Document Type: Original Research Article

Authors

1 Department of Chemistry, Payame Noor University, PO box 19395-3697, Tehran, Iran

2 Department of Environment and Natural Resources, Payame Noor University, P.O. Box 19395-3697 Tehran, Iran

10.33945/SAMI/AJGC/2020.1.7

Abstract

In this research work, TiO2-SiO2/alginate nanocomposite with high surface area has been prepared and applied as adsorbent for the removal of azo dye methyl orange from aqueous solutions. Characteristics of phases and crystallite size of TiO2-SiO2/alginate nanocomposite were obtained from XRD and the surface area and pore size distribution were achieved from BET and BJH analysis methods.

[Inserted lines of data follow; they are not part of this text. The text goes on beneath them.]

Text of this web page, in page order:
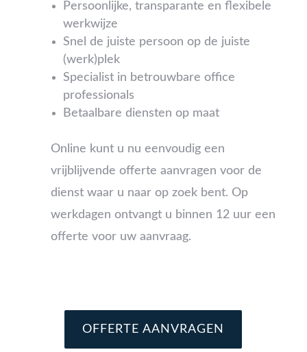
Persoonlijke, transparante en flexibele
werkwijze
Snel de juiste persoon op de juiste
(werk)plek
Specialist in betrouwbare office
professionals
Betaalbare diensten op maat
Online kunt u nu eenvoudig een
vrijblijvende offerte aanvragen voor de
dienst waar u naar op zoek bent. Op
werkdagen ontvangt u binnen 12 uur een
offerte voor uw aanvraag.
OFFERTE AANVRAGEN
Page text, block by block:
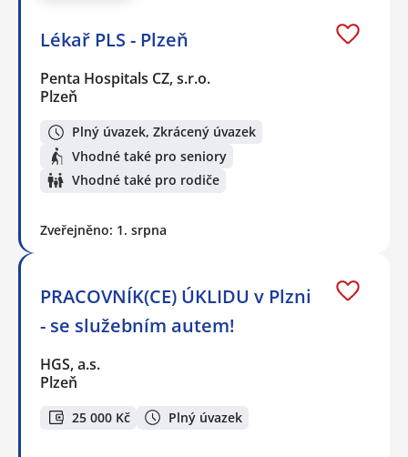
Lékař PLS - Plzeň
Penta Hospitals CZ, s.r.o.
Plzeň
Plný úvazek, Zkrácený úvazek
Vhodné také pro seniory
Vhodné také pro rodiče
Zveřejněno: 1. srpna
PRACOVNÍK(CE) ÚKLIDU v Plzni
- se služebním autem!
HGS, a.s.
Plzeň
25 000 Kč Plný úvazek
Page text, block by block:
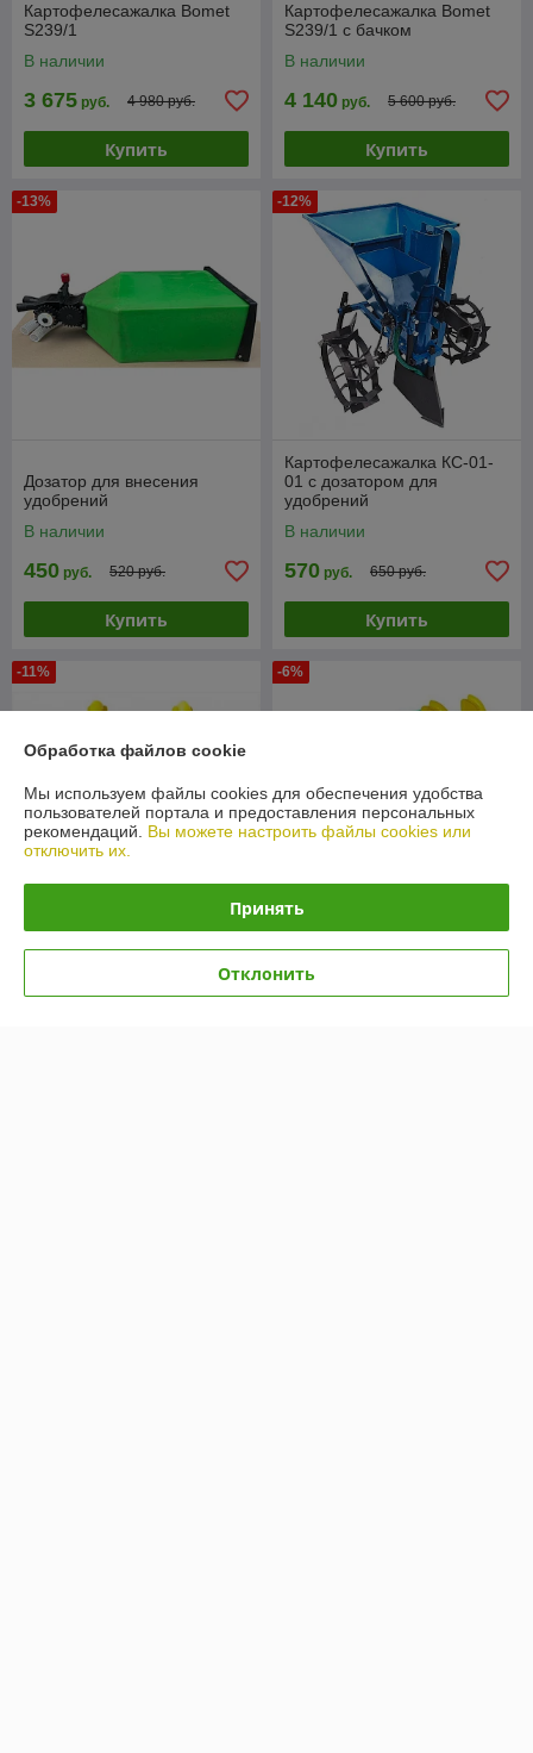
Картофелесажалка Bomet
S239/1
В наличии
3 675 руб. 4 980 руб.
Купить
Картофелесажалка Bomet
S239/1 с бачком
В наличии
4 140 руб. 5 600 руб.
Купить
-13%
Дозатор для внесения
удобрений
В наличии
450 руб. 520 руб.
Купить
-12%
Картофелесажалка КС-01-
01 с дозатором для
удобрений
В наличии
570 руб. 650 руб.
Купить
-11%
Картофелесажалка BOMET
S239
-6%
Картофелесажалка Kerland
СТ2
В наличии
Обработка файлов cookie
Мы используем файлы cookies для обеспечения удобства
пользователей портала и предоставления персональных
рекомендаций. Вы можете настроить файлы cookies или
отключить их.
Принять
Отклонить
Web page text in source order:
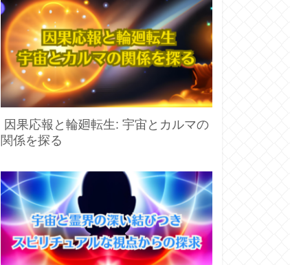
因果応報と輪廻転生: 宇宙とカルマの
関係を探る
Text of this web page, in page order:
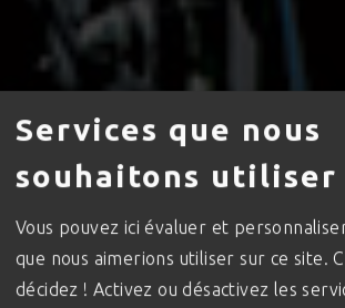
Services que nous
souhaitons utiliser
Vous pouvez ici évaluer et
que nous aimerions utiliser sur ce site.
décidez ! Activez ou désactivez les
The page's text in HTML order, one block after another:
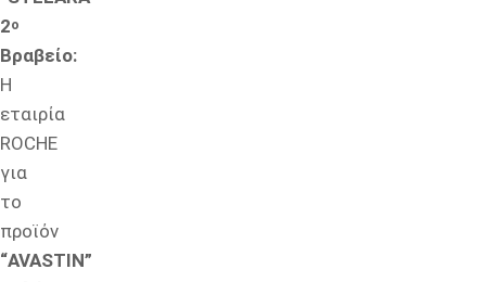
2ο
Βραβείο:
Η
εταιρία
ROCHE
για
το
προϊόν
“AVASTIN”
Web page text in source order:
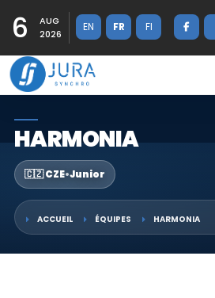
6
AUG
2026
EN FR FI
HARMONIA
🇨🇿 CZE•Junior
ACCUEIL ÉQUIPES HARMONIA
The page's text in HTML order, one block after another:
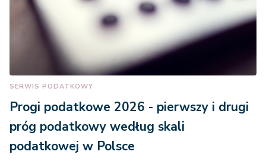
SERWIS PODATKOWY
Progi podatkowe 2026 - pierwszy i drugi
próg podatkowy według skali
podatkowej w Polsce
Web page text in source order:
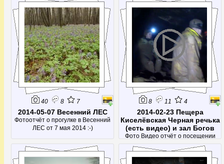
40 8 7
2014-05-07 Весенний ЛЕС
Фотоотчёт о прогулке в Весенний
ЛЕС от 7 мая 2014 :-)
8 11 4
2014-02-23 Пещера
Киселёвская Черная речька
(есть видео) и зал Богов
Фото Видео отчёт о посещении
Киселёвской пещеры 23 февраля
2014 года(вчетвером, двое из нас
были в ней впервые :-))
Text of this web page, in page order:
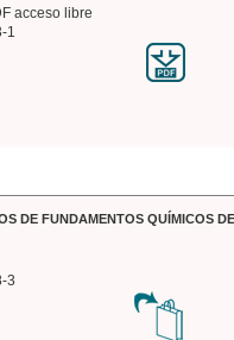
acceso libre
1
DE FUNDAMENTOS QUÍMICOS
3
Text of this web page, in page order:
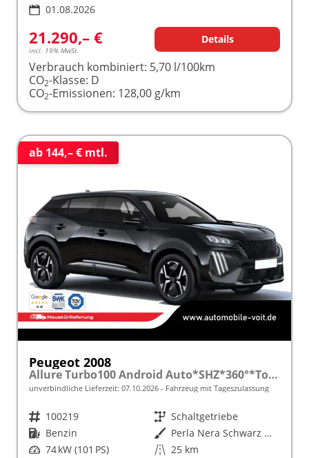
01.08.2026
21.290,– €
incl. 19% MwSt.
Details
Verbrauch kombiniert: 5,70 l/100km
CO2-Klasse: D
CO2-Emissionen: 128,00 g/km
ab 144,– € mtl.
Peugeot 2008
Allure Turbo100 Android Auto*SHZ*360°*Totwinkel*Klimaauto
unverbindliche Lieferzeit: 07.10.2026 Fahrzeug mit Tageszulassung
Fahrzeugnr. 100219 Getriebe Schaltgetriebe
Kraftstoff Benzin Außenfarbe
Perla Nera Schwarz Metallic
Leistung 74 kW (101 PS) Kilometerstand 25 km
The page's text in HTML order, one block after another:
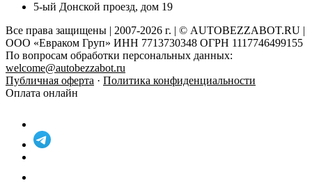
5-ый Донской проезд, дом 19
Все права защищены | 2007-2026 г. | © AUTOBEZZABOT.RU |
ООО «Евраком Груп» ИНН 7713730348 ОГРН 1117746499155
По вопросам обработки персональных данных:
welcome@autobezzabot.ru
Публичная оферта · Политика конфиденциальности
Оплата онлайн
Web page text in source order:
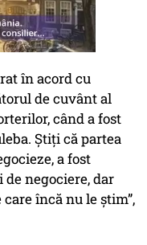
în acord cu
de cuvânt al
când a fost
Știți că partea
a fost
negociere, dar
încă nu le știm”,
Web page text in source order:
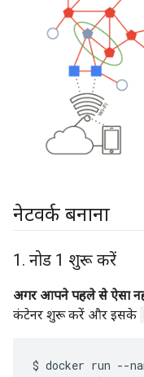
नेटवर्क बनाना
1 . नोड 1 शुरू करें
अगर आपने पहले से ऐसा
कंटेनर शुरू करें और इसके
$ docker run --

TiO2-SiO2/alginate nanocomposite with pure anatase phase, the average crystallite size of 8.3 nm, has specific surface area of 188.4 m2/g–1. To find the nature of adsorption procedure, the equilibrium adsorption isotherms were investigated. The linear correlation coefficients of Langmuir, Freundlich and Temkin isotherms were obtained. Based on results, Langmuir isotherm model fitted the experimental data better than the other models. According to the Langmuir isotherm model, the maximum adsorption capacity of TiO2-SiO2/alginate nanocomposite for sequestering methyl orange was about 68.85 mg/ . Furthermore, negative ΔG0 and ΔH0 values obtained through thermodynamic investigation indicated that the adsorption of methyl orange onto TiO2-SiO2/alginate nanocomposite was simultaneous and exothermic in nature, respectively.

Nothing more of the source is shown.